Narrative therapy often involves guests, witnesses brought from the outside, which are there to listen to the consultation. They’re usually one of two things, either former clients which had the same kind of problem and knowledge on how it can be solved, or they are a friend of the person that is consulted. This guest that is present during the first interview will usually listen without commenting.
Once the consultation is over, the therapist will talk with the guest, asking him to try to state what image or phrase stood out the most to him, plus a mention on how their own experiences resonated with what he just heard. The witness is required to do this without evaluating the things they heard or critiquing. Finally, the guest is asked to mention how he experiences himself, compared to the moment he entered, before his narrative therapy intervention began.
The witnesses often benefit from the conversations that take place. As for the person that is consulted, they find out that they’re not alone and that others have had the same problem before them. They manage to learn more about themselves and their problems, plus they have a better image on what they’re dealing with and on the possible ways they can solve it. The purpose of narrative therapy is the engagement in the problems of people, while giving them alternative solutions that are best.
According to the narrative approaches, the identity takes shape thanks to stories and narratives and sometimes they are general or personal and unique.
The stories that are saturated with problems often are the dominant ones, while the alternative stories which are placed in discourses that are marginalized are the secondary ones.
There are a number of common elements which can be recognized in narrative therapy and you can read about them below.

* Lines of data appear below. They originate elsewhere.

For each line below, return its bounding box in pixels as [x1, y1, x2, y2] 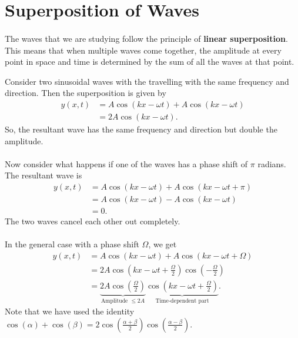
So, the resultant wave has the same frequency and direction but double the [5, 123, 277, 135]
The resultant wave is [5, 169, 82, 181]
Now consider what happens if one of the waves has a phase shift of [5, 157, 248, 170]
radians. [257, 157, 286, 170]
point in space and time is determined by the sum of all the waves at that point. [5, 55, 294, 68]
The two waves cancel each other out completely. [5, 215, 180, 227]
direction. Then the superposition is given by [5, 87, 166, 99]
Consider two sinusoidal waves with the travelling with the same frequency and [5, 75, 289, 87]
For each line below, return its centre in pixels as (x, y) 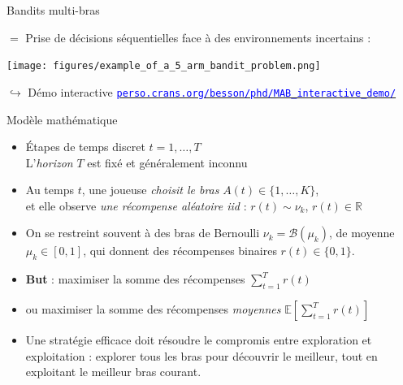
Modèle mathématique (62, 119)
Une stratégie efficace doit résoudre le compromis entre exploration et (199, 340)
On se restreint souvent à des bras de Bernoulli (143, 233)
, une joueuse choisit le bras (150, 190)
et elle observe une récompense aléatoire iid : (136, 205)
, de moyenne (362, 233)
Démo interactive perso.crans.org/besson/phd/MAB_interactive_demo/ (212, 91)
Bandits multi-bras (53, 10)
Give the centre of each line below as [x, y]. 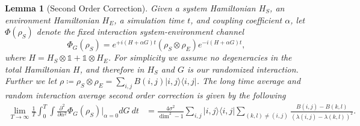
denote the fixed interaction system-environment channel [140, 31]
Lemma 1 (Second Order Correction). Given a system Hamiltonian [130, 8]
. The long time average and [249, 81]
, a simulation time [149, 19]
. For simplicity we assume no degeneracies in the [200, 57]
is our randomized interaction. [243, 69]
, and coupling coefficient [236, 19]
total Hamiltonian [38, 69]
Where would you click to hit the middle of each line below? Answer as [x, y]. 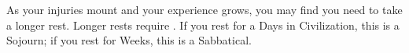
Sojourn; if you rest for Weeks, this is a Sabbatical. [129, 40]
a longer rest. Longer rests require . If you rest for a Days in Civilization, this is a [203, 25]
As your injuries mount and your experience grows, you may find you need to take [204, 9]
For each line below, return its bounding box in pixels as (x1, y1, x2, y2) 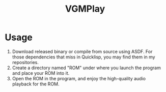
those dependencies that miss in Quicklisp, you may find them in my (12, 54, 156, 60)
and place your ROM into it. (12, 70, 70, 76)
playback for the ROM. (12, 81, 60, 87)
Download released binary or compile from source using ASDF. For (12, 48, 153, 54)
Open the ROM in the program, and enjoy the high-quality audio (12, 75, 146, 81)
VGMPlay (65, 3, 105, 15)
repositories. (12, 59, 39, 65)
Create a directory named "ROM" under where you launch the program (12, 65, 161, 71)
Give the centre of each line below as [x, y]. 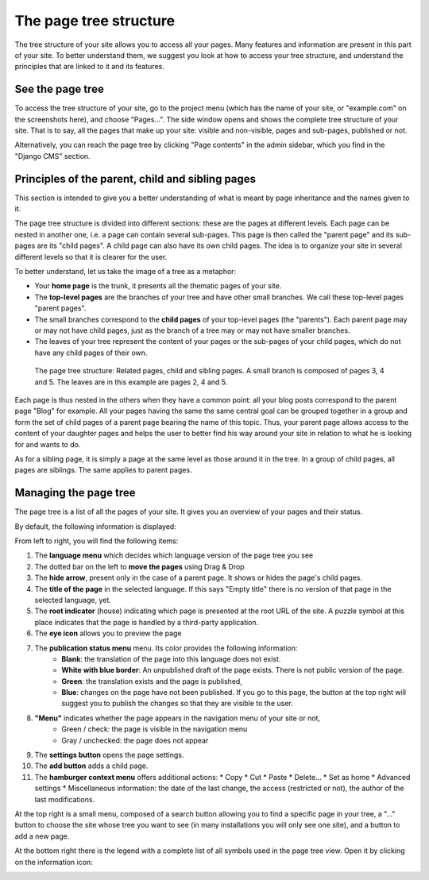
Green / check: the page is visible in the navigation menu [155, 729]
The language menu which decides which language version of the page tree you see [174, 555]
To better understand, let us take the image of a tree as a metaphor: [126, 272]
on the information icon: [54, 862]
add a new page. [42, 836]
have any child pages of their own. [91, 353]
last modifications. [65, 799]
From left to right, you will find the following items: [97, 541]
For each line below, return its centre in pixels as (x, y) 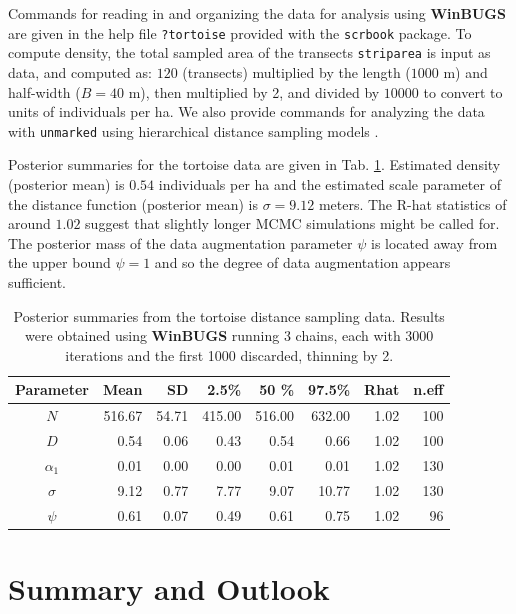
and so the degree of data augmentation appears (302, 262)
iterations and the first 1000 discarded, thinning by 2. (229, 354)
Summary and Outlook (169, 587)
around (29, 223)
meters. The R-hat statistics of (412, 203)
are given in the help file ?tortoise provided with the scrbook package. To (240, 32)
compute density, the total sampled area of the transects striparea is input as (249, 52)
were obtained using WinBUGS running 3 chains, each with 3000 (229, 335)

First of all, it’s the assumption which says that the stories or the narratives are the ones which end up shaping the identity of a person. This happens whenever someone believes that a certain dominant story is responsible for most of the problems in their life.
There is also a certain appreciation for the use of documents and for their creation.
Another common element is the externalization and the emphasis that is placed on it. One example is giving a problem a name, so that the patient can look at it and assess how it affected their life. It can also help them find out how it works and operates in their life. It also allows them to relate the their earlier history and they can evaluate it.
One other thing is the focus that is placed on the unique outcome, which is basically an exception to the problem and it’s not something that is usually predicted by the story or the narrative.